The results of the MetaMSS are

Regressors	Parameters	ERR
y(k-1)	1.8004E-01	0.00000000E+00
x1(k-2)	8.9747E-01	0.00000000E+00

Figure 17. Free Run Simulation for the model fitted using MetaMSS.

The results method brings ERR as 0 for every regressor because, as mentioned, ERR algorithm is not executed in this case.

Accelerated Orthogonal Least Squares (AOLS) and Entropic Regression (ER)¶

In addition to FROLS and MetaMSS, SysIdentPy includes two other methods for model structure selection: Accelerated Orthogonal Least Squares (AOLS) and Entropic Regression (ER). While I won't delve into the details of these methods in this section as I have with FROLS and MetaMSS, I will provide an overview and references for further reading:

Accelerated Orthogonal Least Squares (AOLS): For an in-depth exploration of AOLS, refer to the original paper here.
Entropic Regression (ER): Detailed information about ER can be found in the original paper here.

For now, I will demonstrate how to use these methods within SysIdentPy.

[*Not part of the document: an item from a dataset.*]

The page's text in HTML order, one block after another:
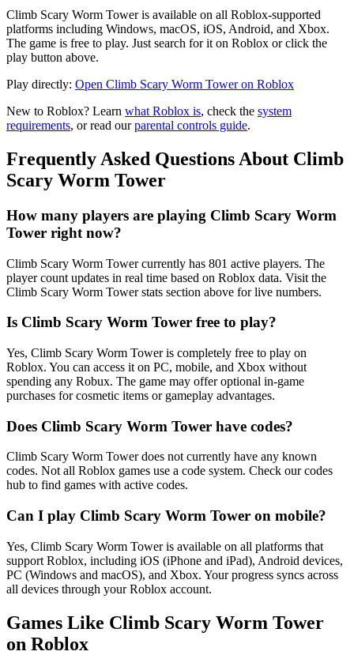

Accelerated Orthogonal Least Squares¶

from sysidentpy.model_structure_selection import AOLS

basis_function = Polynomial(degree=2)
model = AOLS(
    ylag=2,
    xlag=2,
    basis_function=basis_function,
)

model.fit(X=x_train, y=y_train)
yhat = model.predict(X=x_valid, y=y_valid)

r = pd.DataFrame(
    results(
        model.final_model,
        model.theta,
        model.err,
        model.n_terms,
        err_precision=8,
        dtype="sci",
    ),
    columns=["Regressors", "Parameters", "ERR"],
)
print(r)
plot_results(y=y_valid, yhat=yhat, n=1000)

Regressors	Parameters	ERR
x1(k-2)	9.1542E-01	0.00000000E+00

Figure 18. Free Run Simulation for the model fitted using AOLS algorithm.

Entropic Regression¶

from sysidentpy.model_structure_selection import ER

basis_function = Polynomial(degree=2)
model = ER(
    ylag=2,
    xlag=2,
    basis_function=basis_function,
)
model.fit(X=x_train, y=y_train)
yhat = model.predict(X=x_valid, y=y_valid)

r = pd.DataFrame(
    results(
        model.final_model,
        model.theta,
        model.err,
        model.n_terms,
        err_precision=8,
        dtype="sci",
    ),
    columns=["Regressors", "Parameters", "ERR"],
)

print(r)
plot_results(y=y_valid, yhat=yhat, n=1000)

Regressors	Parameters	ERR
1	-2.4554E-02	0.00000000E+00
x1(k-2)	9.0273E-01	0.00000000E+00

Figure 19. Free Run Simulation for the model fitted using Entropic Regression algorithm.